··· RECORDS FOR THE TASK

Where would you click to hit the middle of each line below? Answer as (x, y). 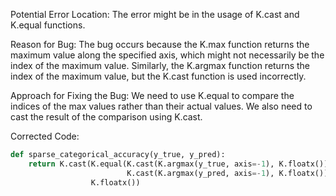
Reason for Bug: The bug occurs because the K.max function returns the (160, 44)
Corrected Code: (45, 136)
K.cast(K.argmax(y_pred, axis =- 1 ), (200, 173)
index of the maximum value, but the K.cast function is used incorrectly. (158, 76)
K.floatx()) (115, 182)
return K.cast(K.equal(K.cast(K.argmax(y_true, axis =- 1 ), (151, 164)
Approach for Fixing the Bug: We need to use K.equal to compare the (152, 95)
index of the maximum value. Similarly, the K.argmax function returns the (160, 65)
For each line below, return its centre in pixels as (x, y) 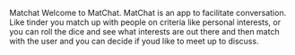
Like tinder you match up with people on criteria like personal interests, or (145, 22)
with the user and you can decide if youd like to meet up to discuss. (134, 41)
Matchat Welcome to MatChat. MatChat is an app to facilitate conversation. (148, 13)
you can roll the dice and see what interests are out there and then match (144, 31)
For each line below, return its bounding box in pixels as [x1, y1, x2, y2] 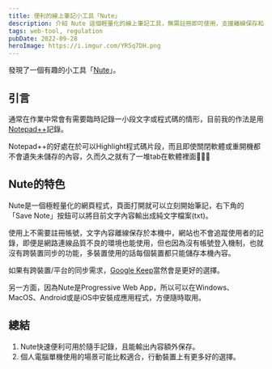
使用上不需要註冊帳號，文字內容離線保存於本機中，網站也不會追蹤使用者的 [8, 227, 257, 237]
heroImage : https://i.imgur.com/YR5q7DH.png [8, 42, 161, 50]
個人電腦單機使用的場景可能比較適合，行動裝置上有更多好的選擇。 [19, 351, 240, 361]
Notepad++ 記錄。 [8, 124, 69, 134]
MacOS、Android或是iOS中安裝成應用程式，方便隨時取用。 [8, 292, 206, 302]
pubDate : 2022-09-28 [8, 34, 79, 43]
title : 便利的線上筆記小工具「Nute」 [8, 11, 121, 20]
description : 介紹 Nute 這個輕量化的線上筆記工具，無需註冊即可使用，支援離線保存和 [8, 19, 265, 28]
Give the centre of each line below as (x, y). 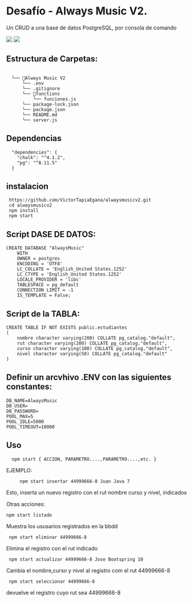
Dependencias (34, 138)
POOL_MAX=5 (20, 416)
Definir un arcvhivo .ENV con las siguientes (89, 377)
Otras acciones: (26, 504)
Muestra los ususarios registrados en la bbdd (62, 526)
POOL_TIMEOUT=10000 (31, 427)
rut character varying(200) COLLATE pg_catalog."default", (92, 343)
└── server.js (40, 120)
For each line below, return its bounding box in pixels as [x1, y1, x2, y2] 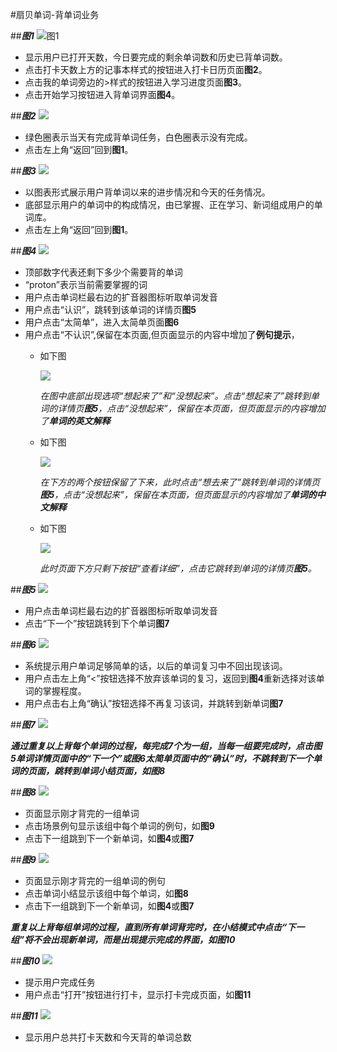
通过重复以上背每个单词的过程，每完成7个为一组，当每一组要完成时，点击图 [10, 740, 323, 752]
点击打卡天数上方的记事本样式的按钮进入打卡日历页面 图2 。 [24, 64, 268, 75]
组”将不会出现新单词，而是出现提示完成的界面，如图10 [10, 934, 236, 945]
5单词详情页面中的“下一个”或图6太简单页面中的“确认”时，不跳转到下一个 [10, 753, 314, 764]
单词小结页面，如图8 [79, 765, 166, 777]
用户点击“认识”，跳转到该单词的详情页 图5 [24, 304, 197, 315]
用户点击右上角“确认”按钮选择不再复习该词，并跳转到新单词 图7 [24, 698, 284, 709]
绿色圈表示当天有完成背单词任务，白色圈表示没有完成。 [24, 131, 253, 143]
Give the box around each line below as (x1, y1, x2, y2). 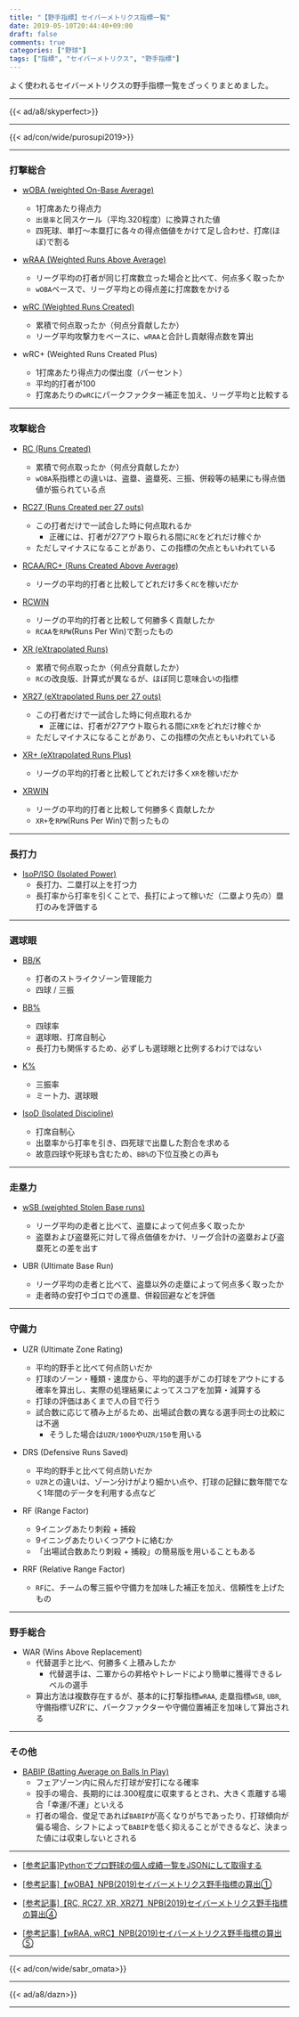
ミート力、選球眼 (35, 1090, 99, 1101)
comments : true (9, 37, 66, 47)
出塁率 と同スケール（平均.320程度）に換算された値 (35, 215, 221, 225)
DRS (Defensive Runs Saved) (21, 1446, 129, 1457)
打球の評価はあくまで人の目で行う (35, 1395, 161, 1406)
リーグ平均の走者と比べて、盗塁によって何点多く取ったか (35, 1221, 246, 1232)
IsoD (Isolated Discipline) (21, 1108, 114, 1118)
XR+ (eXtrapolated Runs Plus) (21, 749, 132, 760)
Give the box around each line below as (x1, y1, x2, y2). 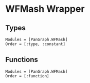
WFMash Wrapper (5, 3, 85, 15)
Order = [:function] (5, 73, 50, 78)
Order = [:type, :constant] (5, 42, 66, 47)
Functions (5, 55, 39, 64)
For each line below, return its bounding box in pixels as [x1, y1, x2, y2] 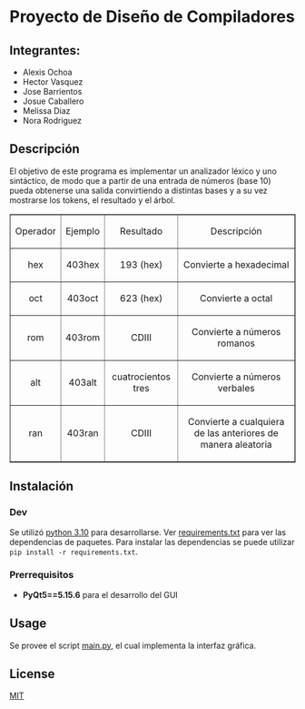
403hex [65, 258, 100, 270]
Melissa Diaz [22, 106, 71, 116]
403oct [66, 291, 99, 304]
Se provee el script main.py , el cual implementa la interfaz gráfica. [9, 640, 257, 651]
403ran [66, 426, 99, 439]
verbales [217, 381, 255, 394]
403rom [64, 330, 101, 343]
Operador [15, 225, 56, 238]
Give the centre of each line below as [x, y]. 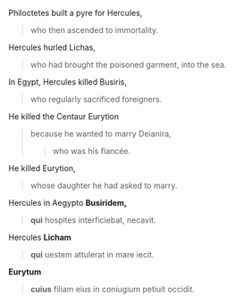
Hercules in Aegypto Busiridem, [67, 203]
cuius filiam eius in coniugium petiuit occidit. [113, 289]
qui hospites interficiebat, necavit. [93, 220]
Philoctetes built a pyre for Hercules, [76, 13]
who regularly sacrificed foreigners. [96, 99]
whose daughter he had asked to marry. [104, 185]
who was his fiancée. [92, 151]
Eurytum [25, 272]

······
··· RECORDS FOR THE TASK

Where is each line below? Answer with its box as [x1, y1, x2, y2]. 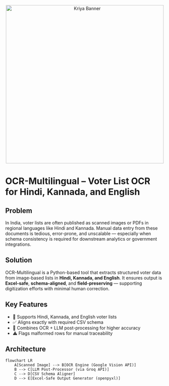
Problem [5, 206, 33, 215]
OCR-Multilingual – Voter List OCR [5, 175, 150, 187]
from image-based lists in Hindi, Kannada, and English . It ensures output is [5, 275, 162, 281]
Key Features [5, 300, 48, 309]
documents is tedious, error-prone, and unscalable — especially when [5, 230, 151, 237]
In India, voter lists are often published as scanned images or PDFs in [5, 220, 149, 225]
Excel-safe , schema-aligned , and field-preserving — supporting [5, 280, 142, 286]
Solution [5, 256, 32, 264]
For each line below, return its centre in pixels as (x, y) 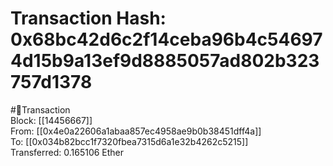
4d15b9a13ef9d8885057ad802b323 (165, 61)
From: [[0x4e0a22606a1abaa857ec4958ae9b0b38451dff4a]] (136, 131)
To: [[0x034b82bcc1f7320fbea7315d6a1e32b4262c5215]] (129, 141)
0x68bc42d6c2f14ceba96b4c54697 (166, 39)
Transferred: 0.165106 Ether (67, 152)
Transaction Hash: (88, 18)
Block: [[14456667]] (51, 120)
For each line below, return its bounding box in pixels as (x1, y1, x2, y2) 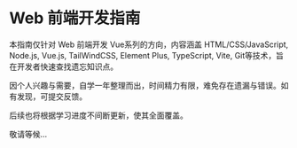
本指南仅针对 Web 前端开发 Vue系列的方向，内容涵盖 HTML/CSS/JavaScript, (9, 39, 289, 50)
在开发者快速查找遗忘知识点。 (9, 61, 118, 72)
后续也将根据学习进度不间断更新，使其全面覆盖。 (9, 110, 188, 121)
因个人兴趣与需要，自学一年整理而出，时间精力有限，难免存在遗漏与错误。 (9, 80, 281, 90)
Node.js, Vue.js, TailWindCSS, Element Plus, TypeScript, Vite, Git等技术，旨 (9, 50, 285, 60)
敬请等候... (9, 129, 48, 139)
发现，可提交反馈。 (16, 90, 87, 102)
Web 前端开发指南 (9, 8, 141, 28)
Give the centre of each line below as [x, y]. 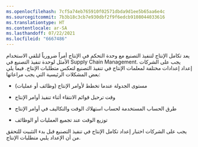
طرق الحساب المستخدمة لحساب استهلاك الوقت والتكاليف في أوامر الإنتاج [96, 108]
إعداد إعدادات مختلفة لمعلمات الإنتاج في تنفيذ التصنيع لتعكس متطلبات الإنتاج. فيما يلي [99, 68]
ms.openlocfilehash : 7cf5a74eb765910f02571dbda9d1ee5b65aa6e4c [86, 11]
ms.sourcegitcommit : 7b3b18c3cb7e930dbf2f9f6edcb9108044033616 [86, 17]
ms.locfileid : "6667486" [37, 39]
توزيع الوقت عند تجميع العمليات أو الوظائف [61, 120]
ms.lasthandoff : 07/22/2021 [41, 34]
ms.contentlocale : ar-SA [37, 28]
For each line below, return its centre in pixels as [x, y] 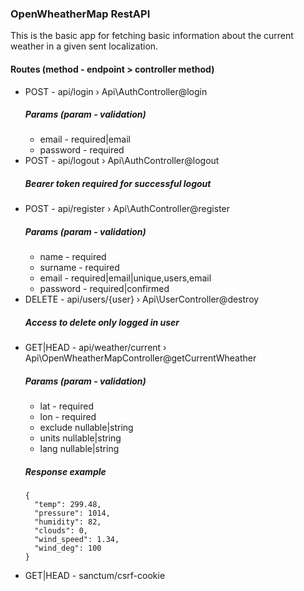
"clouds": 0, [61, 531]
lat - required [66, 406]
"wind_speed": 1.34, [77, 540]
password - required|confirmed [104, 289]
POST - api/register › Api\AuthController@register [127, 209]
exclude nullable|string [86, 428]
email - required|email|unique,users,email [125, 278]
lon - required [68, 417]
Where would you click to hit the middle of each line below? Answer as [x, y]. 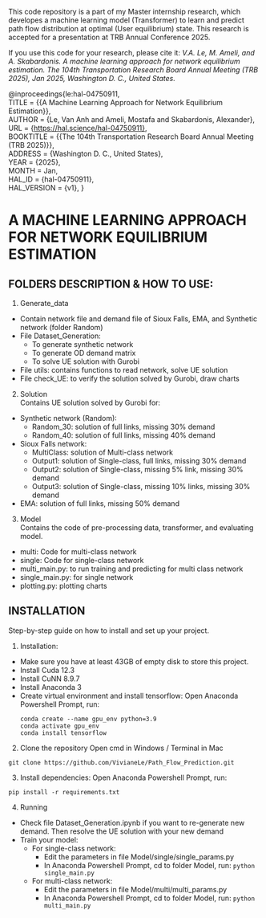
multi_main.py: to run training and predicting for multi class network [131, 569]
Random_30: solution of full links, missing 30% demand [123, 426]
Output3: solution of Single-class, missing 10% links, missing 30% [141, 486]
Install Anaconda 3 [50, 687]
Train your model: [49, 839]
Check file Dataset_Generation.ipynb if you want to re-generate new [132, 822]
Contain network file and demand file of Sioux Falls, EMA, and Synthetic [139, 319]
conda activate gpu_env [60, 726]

······

* [INSTRUCTIONS FOR THE TASK]: Above are records; write out the lines from the one with "Answer as (x, y)." down to the one with "Like tinder you", exactly, leaving the pictures out.

* [SOLUTION BELOW]:
Where would you click to hit the middle of each line below? Answer as (x, y). 
Reason for Bug: The bug occurs because the K.max function returns the (160, 44)
Corrected Code: (45, 136)
K.cast(K.argmax(y_pred, axis =- 1 ), (200, 173)
index of the maximum value, but the K.cast function is used incorrectly. (158, 76)
K.floatx()) (115, 182)
return K.cast(K.equal(K.cast(K.argmax(y_true, axis =- 1 ), (151, 164)
Approach for Fixing the Bug: We need to use K.equal to compare the (152, 95)
index of the maximum value. Similarly, the K.argmax function returns the (160, 65)
For each line below, return its centre in pixels as (x, y) 
Like tinder you match up with people on criteria like personal interests, or (145, 22)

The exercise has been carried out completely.